RAW images captured by different camera sensors exhibit substantial domain shifts due to varying spectral responses, noise characteristics, and tone behaviors, complicating their direct use in downstream computer vision tasks. Prior methods address this problem by training domain-specific RAW-to-RAW translators for each source-target pair, but such approaches do not scale to real-world scenarios involving multiple types of commercial cameras. In this work, we introduce MERIT, the first unified framework for multi-domain RAW image translation, which leverages a single model to perform translations across arbitrary camera domains. To address domain-specific noise discrepancies, we propose a sensor-aware noise modeling loss that explicitly aligns the signal-dependent noise statistics of the generated images with those of the target domain.
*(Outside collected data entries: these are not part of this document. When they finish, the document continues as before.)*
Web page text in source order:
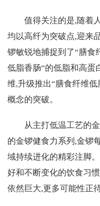
值得关注的是,随着
均以高纤为突破点,迎来
锣敏锐地捕捉到了“膳食
低脂香肠“的低脂和高蛋
维,升级推出“膳食纤维
概念的突破。
从主打低温工艺的
的金锣健食力系列,金锣
域持续进化的精彩注脚
好和不断变化的饮食习
依然巨大,更多可能性正

We further enhance the generator with a conditional multi-scale large kernel attention module for improved context and sensor-aware feature modeling. To facilitate standardized evaluation, we introduce MDRAW, the first dataset tailored for multi-domain RAW image translation, comprising both paired and unpaired RAW captures from five diverse camera sensors across a wide range of scenes. Extensive experiments demonstrate that MERIT outperforms prior models in both quality (5.56 dB improvement) and scalability (80% reduction in training iterations).